Accessibility to learning experiences is also becoming an increasingly important issue in undergraduate education. Many health science programs (including those offered at the University of Ottawa), have large undergraduate enrolments, anatomy laboratory space is limited, and there are insufficient resources to be able to afford the annual salaries for the prosectors and lab demonstrators that are needed to produce weekly laboratory sessions (Granger et al. Citation2006; Rizzolo & Stewart Citation2006). Virtual anatomy laboratory modules provide alternatives to the infrastructure-demanding cadaver laboratories by offering limitless online opportunities for students to view, manipulate and practice their identification of anatomical components. There is, of course, a cost associated with the initial development of these online exercises and cost is an important consideration when developing new instructional materials (Clark Citation1994). The tools described in this paper were developed during the summer by a health sciences student (POB) who had previously taken this anatomy and physiology course and was already familiar with Adobe Flash MX™ software. With minimal guidance, he was able to develop interactive tools that targeted the course learning objectives and some others that gave special attention to those anatomical structures that were visually challenging for students. Body anatomy does not really change. Hence once the initial investment in a student stipend has been made, one has now acquired a small library of reusable learning objects that can be incorporated into a variety of anatomy and physiology courses year after year.

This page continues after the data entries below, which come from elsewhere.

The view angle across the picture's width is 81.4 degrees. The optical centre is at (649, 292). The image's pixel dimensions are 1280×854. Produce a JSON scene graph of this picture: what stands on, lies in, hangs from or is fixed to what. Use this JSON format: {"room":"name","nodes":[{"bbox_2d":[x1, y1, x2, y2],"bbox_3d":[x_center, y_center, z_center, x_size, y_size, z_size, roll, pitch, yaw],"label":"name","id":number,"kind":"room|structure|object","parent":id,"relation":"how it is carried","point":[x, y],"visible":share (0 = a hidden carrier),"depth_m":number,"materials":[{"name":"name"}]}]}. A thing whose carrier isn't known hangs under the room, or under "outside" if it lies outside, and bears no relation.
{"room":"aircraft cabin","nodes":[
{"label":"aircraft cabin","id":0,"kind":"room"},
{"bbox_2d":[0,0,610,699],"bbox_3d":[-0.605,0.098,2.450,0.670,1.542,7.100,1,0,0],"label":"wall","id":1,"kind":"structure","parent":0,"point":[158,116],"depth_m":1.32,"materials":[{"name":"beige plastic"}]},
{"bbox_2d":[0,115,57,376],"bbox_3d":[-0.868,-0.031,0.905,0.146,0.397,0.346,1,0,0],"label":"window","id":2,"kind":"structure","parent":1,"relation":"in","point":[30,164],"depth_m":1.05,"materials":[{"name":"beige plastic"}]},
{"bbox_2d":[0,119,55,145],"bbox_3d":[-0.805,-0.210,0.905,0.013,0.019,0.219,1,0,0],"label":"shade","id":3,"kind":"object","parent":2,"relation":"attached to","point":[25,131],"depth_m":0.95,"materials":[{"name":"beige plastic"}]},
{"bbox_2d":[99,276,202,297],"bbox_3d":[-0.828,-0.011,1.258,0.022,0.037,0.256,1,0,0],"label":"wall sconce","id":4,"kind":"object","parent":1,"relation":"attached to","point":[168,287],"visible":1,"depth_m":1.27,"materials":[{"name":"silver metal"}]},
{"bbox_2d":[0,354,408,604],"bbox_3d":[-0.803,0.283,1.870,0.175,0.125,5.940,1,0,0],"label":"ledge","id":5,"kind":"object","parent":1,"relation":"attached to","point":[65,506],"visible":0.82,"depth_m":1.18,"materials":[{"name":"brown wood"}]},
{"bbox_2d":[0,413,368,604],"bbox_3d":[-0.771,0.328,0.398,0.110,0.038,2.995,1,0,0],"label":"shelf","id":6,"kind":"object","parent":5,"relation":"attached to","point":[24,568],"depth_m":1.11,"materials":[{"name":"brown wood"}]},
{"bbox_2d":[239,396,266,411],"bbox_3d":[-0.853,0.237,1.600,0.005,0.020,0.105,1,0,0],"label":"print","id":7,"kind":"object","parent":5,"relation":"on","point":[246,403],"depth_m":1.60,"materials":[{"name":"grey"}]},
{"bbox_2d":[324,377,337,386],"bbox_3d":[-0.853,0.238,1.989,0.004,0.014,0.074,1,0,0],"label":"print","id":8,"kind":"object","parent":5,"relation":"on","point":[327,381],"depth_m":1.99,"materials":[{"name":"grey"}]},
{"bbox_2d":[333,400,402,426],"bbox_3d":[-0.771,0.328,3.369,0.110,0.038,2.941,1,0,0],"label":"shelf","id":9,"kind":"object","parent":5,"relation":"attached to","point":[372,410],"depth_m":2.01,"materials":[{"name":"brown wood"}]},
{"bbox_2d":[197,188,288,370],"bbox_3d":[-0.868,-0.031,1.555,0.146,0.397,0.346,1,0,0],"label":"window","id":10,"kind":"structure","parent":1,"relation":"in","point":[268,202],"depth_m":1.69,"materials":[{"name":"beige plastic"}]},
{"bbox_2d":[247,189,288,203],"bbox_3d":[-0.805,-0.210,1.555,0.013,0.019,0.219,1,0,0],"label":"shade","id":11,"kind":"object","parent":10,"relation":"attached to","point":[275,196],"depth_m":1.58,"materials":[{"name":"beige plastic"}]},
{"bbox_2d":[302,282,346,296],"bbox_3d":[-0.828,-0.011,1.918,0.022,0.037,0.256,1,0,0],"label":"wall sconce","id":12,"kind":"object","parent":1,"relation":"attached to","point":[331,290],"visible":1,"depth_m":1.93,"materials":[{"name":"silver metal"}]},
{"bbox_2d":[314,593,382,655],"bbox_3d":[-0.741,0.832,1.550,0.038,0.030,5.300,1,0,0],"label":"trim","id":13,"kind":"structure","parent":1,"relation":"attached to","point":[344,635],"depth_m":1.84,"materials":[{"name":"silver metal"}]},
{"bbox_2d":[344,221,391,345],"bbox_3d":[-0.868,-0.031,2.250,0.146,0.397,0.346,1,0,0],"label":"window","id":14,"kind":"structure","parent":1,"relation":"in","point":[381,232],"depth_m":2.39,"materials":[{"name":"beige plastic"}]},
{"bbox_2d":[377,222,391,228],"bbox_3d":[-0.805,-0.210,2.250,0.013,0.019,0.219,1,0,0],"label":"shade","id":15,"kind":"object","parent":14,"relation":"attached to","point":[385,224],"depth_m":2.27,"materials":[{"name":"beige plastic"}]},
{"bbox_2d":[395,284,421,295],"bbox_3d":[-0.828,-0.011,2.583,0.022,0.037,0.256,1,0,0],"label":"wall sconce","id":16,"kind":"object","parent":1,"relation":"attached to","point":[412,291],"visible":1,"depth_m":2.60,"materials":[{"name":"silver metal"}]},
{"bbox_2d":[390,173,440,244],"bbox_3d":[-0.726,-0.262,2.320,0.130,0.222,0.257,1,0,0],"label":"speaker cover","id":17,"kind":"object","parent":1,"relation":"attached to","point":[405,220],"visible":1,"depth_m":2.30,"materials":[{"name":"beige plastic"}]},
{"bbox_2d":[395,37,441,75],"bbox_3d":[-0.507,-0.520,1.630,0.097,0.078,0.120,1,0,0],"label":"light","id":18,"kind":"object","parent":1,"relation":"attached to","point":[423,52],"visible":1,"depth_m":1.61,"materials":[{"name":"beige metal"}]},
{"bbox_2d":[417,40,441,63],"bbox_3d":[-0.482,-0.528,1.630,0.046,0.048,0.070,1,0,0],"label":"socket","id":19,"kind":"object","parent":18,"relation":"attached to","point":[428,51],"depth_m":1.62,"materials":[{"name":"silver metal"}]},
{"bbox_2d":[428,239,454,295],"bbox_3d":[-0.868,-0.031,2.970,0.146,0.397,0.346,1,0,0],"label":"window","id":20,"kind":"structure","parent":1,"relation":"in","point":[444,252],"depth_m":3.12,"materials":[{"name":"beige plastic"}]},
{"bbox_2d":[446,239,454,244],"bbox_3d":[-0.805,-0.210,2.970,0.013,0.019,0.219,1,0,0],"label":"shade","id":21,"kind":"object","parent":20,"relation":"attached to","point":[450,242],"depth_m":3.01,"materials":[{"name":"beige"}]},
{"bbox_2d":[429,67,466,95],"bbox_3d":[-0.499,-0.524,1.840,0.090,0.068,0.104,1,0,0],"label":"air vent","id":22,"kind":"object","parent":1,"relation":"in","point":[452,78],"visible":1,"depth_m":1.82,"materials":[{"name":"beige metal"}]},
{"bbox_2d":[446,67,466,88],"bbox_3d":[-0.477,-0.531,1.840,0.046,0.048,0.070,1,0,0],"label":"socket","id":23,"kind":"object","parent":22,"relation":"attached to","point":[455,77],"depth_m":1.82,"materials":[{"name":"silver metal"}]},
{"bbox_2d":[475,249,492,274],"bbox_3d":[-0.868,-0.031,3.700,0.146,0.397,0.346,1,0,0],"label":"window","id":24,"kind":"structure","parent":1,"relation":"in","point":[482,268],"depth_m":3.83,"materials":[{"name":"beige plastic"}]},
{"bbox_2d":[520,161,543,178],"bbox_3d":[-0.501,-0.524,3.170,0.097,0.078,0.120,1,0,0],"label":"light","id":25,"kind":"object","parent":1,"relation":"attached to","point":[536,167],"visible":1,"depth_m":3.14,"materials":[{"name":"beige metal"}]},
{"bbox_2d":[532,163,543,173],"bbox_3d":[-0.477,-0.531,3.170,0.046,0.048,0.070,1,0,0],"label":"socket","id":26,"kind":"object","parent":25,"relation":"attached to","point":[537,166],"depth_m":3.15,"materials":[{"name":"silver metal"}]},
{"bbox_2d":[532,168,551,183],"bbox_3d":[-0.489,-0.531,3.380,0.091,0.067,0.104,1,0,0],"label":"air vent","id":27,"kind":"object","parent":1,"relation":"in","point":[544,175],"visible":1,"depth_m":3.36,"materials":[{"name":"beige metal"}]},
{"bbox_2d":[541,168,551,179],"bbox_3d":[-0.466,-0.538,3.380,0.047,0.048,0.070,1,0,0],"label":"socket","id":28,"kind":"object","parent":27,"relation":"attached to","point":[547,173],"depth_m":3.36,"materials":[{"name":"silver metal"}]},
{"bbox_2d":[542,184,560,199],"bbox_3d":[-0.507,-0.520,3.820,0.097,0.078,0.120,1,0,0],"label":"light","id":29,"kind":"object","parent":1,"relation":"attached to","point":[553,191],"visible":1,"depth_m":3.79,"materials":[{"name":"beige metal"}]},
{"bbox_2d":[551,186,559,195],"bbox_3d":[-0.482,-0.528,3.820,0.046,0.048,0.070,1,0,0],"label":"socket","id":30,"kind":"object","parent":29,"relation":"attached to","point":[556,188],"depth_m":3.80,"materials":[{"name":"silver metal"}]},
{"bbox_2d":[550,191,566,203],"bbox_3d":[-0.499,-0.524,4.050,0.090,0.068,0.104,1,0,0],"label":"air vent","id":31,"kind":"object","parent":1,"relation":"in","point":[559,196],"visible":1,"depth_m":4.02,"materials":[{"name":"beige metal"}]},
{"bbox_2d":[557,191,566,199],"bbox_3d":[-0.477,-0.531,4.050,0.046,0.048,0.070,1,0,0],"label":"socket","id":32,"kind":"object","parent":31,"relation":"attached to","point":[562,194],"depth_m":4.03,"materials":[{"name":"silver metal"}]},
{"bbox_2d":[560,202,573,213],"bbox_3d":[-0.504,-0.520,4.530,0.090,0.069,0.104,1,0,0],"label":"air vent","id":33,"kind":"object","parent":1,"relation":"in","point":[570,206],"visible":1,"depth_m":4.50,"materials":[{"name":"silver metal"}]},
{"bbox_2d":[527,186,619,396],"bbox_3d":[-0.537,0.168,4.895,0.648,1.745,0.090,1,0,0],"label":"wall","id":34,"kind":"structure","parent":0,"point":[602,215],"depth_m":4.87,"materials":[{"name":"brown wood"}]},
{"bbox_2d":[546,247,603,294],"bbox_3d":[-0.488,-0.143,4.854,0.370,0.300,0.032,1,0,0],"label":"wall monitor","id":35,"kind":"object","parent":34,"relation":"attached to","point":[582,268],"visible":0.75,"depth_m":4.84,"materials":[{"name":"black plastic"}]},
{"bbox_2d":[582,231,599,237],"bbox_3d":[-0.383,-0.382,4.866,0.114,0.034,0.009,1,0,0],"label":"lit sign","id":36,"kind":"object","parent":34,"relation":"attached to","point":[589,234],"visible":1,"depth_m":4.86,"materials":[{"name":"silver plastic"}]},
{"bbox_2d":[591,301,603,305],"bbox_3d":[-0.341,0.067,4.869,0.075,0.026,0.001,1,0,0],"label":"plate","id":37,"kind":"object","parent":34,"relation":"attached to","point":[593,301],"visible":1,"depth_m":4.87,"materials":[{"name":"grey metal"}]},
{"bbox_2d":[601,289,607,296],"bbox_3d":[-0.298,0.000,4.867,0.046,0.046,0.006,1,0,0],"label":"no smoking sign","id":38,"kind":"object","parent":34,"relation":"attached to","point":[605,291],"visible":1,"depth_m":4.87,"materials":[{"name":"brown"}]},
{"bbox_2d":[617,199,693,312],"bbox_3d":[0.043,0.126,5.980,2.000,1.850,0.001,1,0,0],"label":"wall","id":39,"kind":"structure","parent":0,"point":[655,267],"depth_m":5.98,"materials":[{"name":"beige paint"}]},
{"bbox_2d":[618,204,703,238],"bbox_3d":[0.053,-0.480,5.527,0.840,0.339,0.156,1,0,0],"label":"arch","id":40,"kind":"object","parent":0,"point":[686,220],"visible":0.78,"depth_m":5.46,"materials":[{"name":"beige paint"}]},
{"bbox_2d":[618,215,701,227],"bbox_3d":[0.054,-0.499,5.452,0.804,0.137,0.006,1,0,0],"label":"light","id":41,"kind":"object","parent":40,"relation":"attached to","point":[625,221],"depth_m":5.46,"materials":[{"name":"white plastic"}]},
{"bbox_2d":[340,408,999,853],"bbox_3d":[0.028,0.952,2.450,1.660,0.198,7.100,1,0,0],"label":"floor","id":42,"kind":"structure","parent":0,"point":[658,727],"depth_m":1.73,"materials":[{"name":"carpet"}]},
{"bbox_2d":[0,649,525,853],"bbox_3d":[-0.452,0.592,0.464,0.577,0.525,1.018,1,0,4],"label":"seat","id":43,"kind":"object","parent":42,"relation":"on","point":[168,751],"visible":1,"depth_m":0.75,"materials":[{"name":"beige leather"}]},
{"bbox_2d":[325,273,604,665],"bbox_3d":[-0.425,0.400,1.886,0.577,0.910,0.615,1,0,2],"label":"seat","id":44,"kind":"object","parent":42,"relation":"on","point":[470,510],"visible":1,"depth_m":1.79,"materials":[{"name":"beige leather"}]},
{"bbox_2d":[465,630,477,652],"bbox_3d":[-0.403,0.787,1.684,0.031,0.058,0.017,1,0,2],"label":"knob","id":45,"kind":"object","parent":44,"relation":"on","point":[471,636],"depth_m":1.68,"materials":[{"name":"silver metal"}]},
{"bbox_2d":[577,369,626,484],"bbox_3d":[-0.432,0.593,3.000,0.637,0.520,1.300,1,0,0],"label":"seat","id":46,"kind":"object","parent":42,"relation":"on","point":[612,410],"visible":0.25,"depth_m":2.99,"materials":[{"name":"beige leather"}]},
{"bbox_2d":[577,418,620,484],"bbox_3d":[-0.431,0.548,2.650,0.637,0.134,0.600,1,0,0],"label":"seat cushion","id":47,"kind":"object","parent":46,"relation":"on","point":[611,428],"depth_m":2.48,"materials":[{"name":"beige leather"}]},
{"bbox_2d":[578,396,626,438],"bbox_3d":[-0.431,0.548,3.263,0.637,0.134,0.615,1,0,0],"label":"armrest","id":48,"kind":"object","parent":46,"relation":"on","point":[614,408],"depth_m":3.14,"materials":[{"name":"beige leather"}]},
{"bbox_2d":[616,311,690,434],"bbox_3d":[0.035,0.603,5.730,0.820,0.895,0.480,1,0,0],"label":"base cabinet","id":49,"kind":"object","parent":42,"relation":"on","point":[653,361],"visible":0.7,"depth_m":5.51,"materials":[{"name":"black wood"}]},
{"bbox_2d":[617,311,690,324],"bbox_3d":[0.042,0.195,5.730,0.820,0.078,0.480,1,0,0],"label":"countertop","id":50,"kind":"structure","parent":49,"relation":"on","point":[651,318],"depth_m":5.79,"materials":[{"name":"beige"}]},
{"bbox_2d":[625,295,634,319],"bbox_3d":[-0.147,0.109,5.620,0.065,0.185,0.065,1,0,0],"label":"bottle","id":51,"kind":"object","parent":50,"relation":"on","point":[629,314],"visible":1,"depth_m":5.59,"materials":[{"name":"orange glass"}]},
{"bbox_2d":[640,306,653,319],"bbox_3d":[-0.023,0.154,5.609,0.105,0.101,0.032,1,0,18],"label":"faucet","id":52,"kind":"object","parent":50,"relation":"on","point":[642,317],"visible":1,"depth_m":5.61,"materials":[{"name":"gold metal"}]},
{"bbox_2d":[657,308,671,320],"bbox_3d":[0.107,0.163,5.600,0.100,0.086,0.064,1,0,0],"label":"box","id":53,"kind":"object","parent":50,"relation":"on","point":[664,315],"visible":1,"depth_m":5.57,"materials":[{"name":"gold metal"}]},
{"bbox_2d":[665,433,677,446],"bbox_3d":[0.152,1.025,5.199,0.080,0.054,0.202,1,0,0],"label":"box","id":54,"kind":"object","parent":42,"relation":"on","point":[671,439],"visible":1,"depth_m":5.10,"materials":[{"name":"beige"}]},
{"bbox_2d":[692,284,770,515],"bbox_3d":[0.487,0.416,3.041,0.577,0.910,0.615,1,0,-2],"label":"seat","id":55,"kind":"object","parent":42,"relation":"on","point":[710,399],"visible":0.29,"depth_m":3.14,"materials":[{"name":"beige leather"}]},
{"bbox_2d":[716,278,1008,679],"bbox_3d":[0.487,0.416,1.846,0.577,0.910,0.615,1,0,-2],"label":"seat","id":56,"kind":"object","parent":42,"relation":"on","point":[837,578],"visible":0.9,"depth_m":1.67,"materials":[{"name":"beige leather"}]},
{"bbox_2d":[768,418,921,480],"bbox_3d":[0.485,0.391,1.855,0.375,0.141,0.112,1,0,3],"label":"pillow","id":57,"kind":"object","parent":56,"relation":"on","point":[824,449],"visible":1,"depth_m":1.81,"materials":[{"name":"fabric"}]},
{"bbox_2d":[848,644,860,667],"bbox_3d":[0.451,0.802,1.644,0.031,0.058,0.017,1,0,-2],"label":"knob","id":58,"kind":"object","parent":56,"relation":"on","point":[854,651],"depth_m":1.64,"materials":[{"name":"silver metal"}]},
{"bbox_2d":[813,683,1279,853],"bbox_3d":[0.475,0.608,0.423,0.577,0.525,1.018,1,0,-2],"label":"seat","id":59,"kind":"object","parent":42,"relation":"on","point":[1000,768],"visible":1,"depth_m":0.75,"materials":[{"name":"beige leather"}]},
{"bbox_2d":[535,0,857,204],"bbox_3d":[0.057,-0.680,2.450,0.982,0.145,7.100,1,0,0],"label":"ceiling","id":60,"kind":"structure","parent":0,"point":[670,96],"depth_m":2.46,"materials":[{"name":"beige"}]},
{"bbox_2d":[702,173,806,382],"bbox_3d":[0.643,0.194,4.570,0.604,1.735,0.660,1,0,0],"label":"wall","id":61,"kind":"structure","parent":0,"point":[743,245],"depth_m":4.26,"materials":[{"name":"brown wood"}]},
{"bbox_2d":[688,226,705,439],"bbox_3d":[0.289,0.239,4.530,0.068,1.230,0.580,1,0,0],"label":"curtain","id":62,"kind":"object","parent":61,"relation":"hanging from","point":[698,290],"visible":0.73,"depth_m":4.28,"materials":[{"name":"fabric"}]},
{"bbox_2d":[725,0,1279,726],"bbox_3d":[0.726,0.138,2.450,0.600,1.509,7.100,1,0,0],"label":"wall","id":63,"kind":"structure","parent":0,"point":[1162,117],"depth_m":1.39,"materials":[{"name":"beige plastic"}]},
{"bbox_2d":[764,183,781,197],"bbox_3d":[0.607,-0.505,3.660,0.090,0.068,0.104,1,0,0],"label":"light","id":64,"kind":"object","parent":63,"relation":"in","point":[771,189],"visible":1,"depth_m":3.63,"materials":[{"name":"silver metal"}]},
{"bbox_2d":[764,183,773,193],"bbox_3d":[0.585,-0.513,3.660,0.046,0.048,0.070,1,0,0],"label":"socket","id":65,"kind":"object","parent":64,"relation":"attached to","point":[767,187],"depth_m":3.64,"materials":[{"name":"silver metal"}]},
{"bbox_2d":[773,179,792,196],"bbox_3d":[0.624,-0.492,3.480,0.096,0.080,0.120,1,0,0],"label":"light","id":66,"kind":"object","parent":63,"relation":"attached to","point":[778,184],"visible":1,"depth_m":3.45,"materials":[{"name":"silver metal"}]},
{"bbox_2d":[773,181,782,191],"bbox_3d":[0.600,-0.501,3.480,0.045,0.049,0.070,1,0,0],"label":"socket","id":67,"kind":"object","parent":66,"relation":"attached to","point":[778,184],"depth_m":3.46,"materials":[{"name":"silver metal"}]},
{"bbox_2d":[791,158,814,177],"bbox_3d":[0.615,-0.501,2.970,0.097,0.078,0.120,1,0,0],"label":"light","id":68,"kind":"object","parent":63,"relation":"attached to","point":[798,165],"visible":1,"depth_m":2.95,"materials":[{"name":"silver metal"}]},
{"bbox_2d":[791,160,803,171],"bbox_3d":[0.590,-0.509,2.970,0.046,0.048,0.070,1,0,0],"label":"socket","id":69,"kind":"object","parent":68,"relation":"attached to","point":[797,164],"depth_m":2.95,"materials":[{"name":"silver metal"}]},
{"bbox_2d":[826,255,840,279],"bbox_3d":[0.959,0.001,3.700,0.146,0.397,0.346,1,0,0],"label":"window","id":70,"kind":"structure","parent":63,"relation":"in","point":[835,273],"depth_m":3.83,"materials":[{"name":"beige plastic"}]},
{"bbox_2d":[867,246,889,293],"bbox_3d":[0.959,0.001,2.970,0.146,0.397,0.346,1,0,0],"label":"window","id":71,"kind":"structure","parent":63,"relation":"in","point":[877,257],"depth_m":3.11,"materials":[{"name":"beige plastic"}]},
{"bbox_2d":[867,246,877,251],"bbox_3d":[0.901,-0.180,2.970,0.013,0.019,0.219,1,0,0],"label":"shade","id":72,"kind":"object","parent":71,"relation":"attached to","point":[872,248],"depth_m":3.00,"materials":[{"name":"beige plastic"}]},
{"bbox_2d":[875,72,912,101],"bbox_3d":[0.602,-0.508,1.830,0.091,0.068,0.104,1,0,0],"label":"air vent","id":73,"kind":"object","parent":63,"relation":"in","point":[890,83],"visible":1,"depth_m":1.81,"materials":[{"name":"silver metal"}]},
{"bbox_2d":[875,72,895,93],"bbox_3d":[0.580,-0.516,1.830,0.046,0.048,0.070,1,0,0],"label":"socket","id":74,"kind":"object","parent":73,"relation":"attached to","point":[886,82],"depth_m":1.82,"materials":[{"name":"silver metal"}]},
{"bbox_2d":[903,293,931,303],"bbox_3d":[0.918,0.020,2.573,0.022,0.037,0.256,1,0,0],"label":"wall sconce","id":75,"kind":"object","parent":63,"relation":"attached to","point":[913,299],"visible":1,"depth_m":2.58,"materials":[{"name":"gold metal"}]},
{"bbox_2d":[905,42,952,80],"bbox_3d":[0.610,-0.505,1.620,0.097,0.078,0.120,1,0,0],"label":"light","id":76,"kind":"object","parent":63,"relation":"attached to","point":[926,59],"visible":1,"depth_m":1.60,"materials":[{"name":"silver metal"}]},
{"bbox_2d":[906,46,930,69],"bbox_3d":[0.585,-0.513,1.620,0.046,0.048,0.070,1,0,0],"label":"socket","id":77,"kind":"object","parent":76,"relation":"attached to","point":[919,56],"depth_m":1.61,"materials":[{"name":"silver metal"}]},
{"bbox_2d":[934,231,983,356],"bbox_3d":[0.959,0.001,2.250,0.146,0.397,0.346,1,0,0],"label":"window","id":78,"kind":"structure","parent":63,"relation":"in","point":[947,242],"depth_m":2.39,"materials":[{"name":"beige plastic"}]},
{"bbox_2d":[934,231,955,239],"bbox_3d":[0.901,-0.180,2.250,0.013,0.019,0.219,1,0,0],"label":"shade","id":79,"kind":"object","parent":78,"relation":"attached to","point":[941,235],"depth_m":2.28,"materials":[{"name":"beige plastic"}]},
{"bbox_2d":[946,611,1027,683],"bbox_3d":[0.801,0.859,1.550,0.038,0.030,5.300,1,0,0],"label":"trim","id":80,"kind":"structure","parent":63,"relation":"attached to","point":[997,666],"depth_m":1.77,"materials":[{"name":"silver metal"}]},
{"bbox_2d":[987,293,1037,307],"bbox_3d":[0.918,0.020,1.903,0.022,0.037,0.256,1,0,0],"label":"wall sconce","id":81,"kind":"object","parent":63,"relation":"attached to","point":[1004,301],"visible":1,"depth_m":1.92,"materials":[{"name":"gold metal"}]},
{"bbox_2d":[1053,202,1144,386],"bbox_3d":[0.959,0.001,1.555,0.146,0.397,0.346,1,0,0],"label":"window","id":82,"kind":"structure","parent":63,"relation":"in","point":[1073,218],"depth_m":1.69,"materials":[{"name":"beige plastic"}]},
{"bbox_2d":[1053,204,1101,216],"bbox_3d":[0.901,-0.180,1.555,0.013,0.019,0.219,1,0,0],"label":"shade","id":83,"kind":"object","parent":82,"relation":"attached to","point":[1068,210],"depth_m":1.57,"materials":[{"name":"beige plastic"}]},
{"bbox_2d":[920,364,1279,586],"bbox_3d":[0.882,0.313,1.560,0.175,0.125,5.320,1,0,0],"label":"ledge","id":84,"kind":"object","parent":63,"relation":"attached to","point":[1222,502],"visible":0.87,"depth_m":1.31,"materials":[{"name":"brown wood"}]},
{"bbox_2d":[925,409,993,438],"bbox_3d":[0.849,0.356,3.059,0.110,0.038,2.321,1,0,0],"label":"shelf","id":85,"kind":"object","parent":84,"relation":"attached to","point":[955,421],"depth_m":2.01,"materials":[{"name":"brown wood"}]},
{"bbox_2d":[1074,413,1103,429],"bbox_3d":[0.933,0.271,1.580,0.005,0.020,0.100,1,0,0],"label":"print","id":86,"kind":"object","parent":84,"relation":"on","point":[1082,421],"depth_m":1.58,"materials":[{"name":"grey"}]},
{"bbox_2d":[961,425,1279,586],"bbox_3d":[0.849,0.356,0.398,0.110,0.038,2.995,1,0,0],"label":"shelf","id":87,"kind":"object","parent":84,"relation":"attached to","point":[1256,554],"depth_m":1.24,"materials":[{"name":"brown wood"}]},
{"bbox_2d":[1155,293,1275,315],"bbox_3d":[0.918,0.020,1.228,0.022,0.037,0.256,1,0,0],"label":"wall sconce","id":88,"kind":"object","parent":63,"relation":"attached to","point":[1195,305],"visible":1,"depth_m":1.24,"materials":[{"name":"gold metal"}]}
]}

In summary, we have described the development of a number of interactive learning and self-assessment exercises using Flash that undergraduate students studying anatomy at the University of Ottawa did use to promote their self-directed learning and to allow them to self-test their progress in learning. These tools can be custom-developed to meet program-specific learning objectives associated with various health sciences disciplines and allow the boundaries of the traditional anatomy laboratory to be extended in a cost-effective manner so that students can have unlimited access to virtual anatomy laboratories in which they can repeatedly explore, manipulate and evaluate their understanding of body structure.

Acknowledgements

The authors gratefully acknowledge the provision by Ms. Shannon Goodwin of careful and clean dissections as well as high quality photographs of human cadavers. The authors also thank Dr. Henri Lescault for his valued expertise regarding the accuracy of structure boundary identification throughout the preparation of these learning tools. The authors gratefully acknowledge the copyright permission granted by Pearson Education for the use of selected diagrams from E.N. Marieb: Human Anatomy and Physiology, 5th Edition, 2001 in the development of these online learning and self-testing tools. Finally, the authors would like to thank the Centre for e-Learning for their valuable assistance with the establishment of the course web site. This research was supported in part by a Teaching and Learning Grant (J. Carnegie) from the Centre for University Teaching, University of Ottawa.

Declaration of interest: The authors report no conflicts of interest. The authors alone are responsible for the content and writing of the paper.